It must be admitted that theology, which has to stand in service of the faith and the life of the Church, does not have an easy task in the present times. It is required for it to serve practice and that practice is often very complex. On the one hand are those who understand practice as established and stable behaviour, which does not tolerate anything new, and as dangerous a theology, which advocates anything new. On the other hand, as practice we have religious experience, whether it is related to apparitions and conditioned by them or related to different forms of charismatic movements. Here again there is a danger to declare theology lifeless and unconvincing and to reject it for the sake of that kind of experience.
It is important, however, that theology neither on the one nor the other side, permit itself to become the victim of practice, nor should it sacrifice practice. Where there is no religious experience, it must inspire it and there where it is, it must be on guard not to permit that experience to take on undesirable directions, "so that nothing correct in the new experiences is lost or extinguished, but also that anything that might be incompatible with the Christian mystery secretly imposes itself. . ." It is well known, namely, that in critical moments of the world and the church, the religious spirit strongly yearns for all the more convincing and tangible experience of the reality beyond as a comfort for the present and a promise for the future. Here theology has to distinguish the enthusiastic and unhealthy from the healthy and beneficial, that is, from that which belongs to the deposit of faith and the established courses of salvation.
What in fact does theology understand by the term apparitions and visions? In the broadest sense of the word, these are "mental experiences in which invisible realities such as God, angels, even the saints, but also created things, become accessible to the physical senses in a natural way, and all this being related to the supernatural goal of human salvation. Spatially distant events as well as past and future events also belong here." Healthy Christian tradition never called into doubt the possibility of these manifestations because it knew that by this it would call into question its image of God who was not free only at the beginning in the act of creating the world, but retains that freedom permanently in relation to his creation.
Although public Revelation terminated with the New Testament, God, who stands in partnership with the world and man, maintained for himself freedom of action in human history, admittedly, under the aspect of the essential qualification of the New Testament which is his eschatological dimension. Namely, God must respect the fact that with Jesus Christ the final or eschatological times have begun, which are characterized with the event of salvation that began with him. In this span of time from Christ's resurrection to his second coming, God cannot broaden revelation in the sense of making some new covenant as was the case in the Old Testament. He can only still execute the final promised intervention at the end of time by which He will bring to fulfilment the already begun salvation of the world. But before that, in different ways, he certainly can inspirationally influence the realization of that salvation in the present moment of history. One of those ways is his communication in image and word. Whoever would deny this, would call God's freedom into question, as well as the character of Christianity as a revealed religion. Therefore, the essence of private apparitions and revelations after Christ must be such that it substantially corresponds with this eschatological salvific reality."
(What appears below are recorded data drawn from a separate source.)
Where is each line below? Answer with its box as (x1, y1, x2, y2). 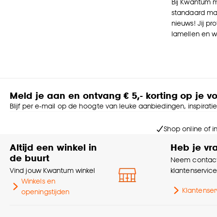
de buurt (10, 152, 49, 164)
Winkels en (21, 177, 55, 186)
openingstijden (21, 187, 70, 196)
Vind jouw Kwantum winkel (10, 166, 95, 175)
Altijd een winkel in (10, 141, 97, 153)
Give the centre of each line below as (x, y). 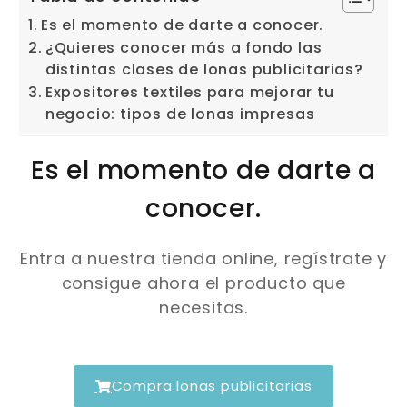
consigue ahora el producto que (203, 283)
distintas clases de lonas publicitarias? (204, 70)
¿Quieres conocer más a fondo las (184, 48)
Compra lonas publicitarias (212, 386)
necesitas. (203, 308)
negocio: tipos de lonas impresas (180, 114)
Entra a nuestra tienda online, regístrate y (203, 259)
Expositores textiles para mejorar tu (189, 93)
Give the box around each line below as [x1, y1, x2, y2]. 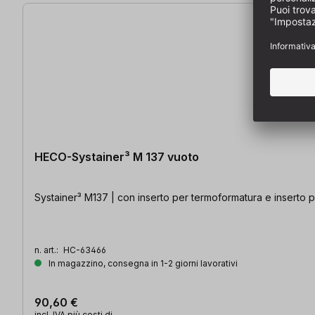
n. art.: [34, 244, 60, 255]
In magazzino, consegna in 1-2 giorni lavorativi [46, 257, 238, 269]
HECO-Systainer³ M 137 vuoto [34, 149, 199, 164]
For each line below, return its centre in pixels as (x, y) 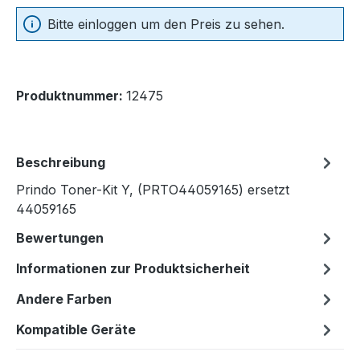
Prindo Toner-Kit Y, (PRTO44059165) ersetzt (153, 190)
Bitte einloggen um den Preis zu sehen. (166, 25)
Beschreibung (61, 163)
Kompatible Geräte (76, 330)
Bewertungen (60, 238)
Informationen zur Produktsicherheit (133, 269)
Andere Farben (64, 299)
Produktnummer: (71, 96)
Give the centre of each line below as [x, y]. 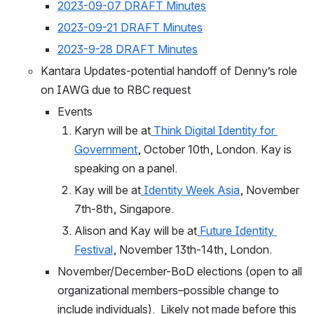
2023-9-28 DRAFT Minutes [128, 49]
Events [75, 111]
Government [106, 149]
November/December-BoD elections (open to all [180, 271]
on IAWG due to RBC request [116, 90]
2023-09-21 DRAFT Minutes [130, 27]
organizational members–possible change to [168, 290]
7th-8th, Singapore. [124, 209]
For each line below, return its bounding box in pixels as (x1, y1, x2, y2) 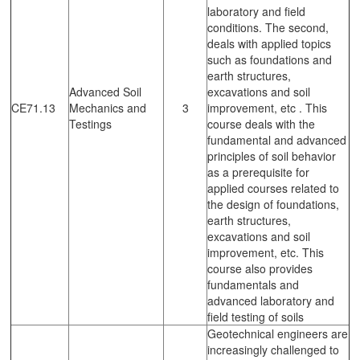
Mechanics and (69, 99, 146, 116)
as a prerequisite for (207, 163, 309, 180)
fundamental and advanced (207, 131, 346, 148)
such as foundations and (207, 51, 332, 67)
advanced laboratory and (207, 292, 334, 309)
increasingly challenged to (207, 341, 339, 358)
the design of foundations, (207, 195, 339, 212)
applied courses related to (207, 179, 339, 196)
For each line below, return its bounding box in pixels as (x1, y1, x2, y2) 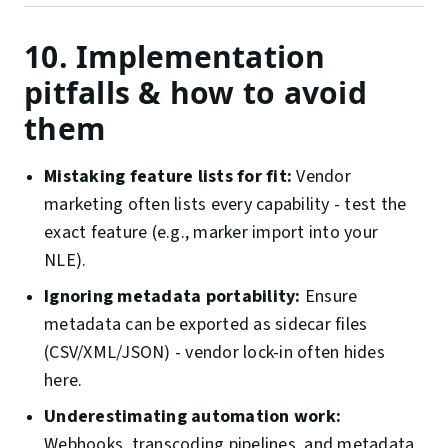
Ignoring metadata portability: (44, 284, 301, 310)
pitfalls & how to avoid (24, 72, 367, 114)
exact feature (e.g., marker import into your (44, 220, 378, 246)
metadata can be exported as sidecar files (44, 312, 368, 338)
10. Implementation (24, 36, 326, 78)
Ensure (300, 284, 358, 310)
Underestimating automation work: (44, 404, 341, 430)
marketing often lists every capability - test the (44, 192, 407, 218)
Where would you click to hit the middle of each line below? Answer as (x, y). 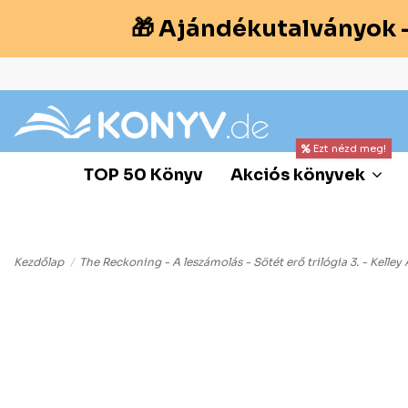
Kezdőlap (39, 261)
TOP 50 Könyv (143, 174)
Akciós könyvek (300, 174)
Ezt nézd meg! (348, 148)
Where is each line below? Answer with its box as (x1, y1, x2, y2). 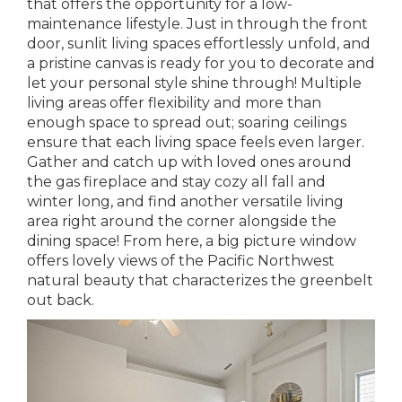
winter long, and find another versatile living (27, 192, 344, 210)
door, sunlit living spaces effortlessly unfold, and (27, 34, 371, 52)
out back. (27, 291, 98, 309)
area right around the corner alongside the (27, 212, 336, 230)
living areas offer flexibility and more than (27, 93, 321, 111)
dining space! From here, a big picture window (27, 232, 356, 249)
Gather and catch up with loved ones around (27, 153, 352, 170)
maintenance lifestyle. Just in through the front (27, 14, 368, 32)
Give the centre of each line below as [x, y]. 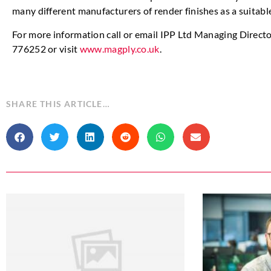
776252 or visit [46, 48]
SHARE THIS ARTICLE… [58, 103]
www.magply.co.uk [119, 48]
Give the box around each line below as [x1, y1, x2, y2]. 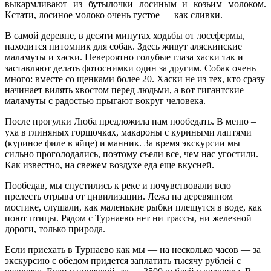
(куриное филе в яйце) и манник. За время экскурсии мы [5, 137, 240, 148]
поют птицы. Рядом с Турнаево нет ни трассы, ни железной [5, 212, 252, 223]
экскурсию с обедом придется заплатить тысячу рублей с [5, 255, 241, 266]
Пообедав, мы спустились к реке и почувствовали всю [5, 180, 231, 191]
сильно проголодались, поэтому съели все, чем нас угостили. [5, 148, 258, 159]
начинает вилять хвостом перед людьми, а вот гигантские [5, 84, 244, 95]
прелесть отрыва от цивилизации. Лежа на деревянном [5, 191, 233, 201]
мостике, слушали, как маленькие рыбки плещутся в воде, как [5, 201, 262, 212]
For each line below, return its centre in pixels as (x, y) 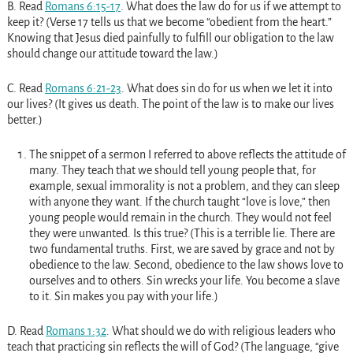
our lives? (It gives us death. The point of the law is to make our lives (170, 104)
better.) (24, 119)
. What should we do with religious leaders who (221, 331)
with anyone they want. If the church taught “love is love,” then (179, 201)
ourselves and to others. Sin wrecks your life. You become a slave (184, 280)
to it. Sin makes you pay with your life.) (123, 296)
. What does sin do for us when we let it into (227, 88)
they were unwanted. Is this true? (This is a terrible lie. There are (182, 233)
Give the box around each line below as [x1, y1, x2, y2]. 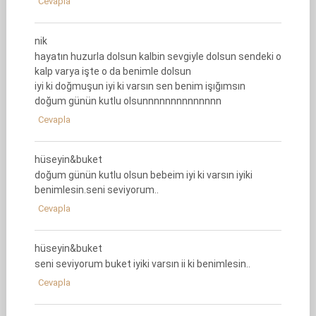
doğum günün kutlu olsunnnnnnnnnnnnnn [34, 95, 221, 107]
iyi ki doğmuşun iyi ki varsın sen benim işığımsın [34, 80, 245, 92]
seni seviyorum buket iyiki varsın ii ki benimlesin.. [34, 258, 250, 269]
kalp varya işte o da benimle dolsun [34, 66, 191, 77]
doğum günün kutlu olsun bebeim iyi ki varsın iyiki [34, 169, 253, 181]
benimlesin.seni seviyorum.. [34, 184, 159, 195]
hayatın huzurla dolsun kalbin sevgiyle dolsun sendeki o [34, 51, 281, 62]
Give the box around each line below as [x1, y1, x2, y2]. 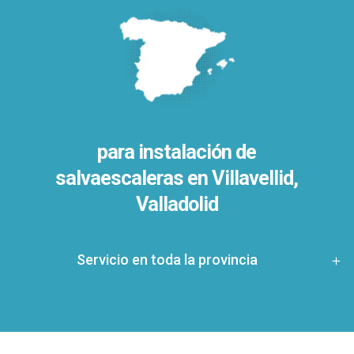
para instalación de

The church has always related to these manifestations with caution, keeping in mind the New Testament warning about the discernment of spirits (1 Cor 12:10; 1 John 4:1; 1 Pet 5:8). It has already been said in the fore mentioned definition, that all manifestations in their intention are related to human salvation. This also implicitly contains the first criterion for their evaluation. Do they correspond to the regular courses of salvation or not? Do they give direction toward them or divert away from them? It is not difficult to establish whether such manifestations divert away from a healthy devotion to Jesus Christ, placing Mary at the centre of devotion in a way that competes with Christ. Furthermore, whether they lead believers to a sincere listening of the word of God and to a sacramental life. It is a known fact that, before the Council, both in Mariology and Marian devotion, one-sidedness and exaggeration was known exist. Along with this goes also a criterion in relation to the visionaries and their way of experiencing the visions. Namely, we must keep in mind that particular times are favourable to such manifestations, just as are times of world anxiety and crisis of faith. Therefore, the obligation of theology is to watch over these manifestations and to observe whether apparitions are "an empty echo in which man is listening only to himself or a response in which man is hearing God." In the same way, one should distinguish the intuitive recognition or the intellectual enlightenment that might occur during prayer or meditation, from actual visions. One should say that the caution mentioned is not the same thing as negligence toward these kind of manifestations, but, on the contrary, is the best service to them.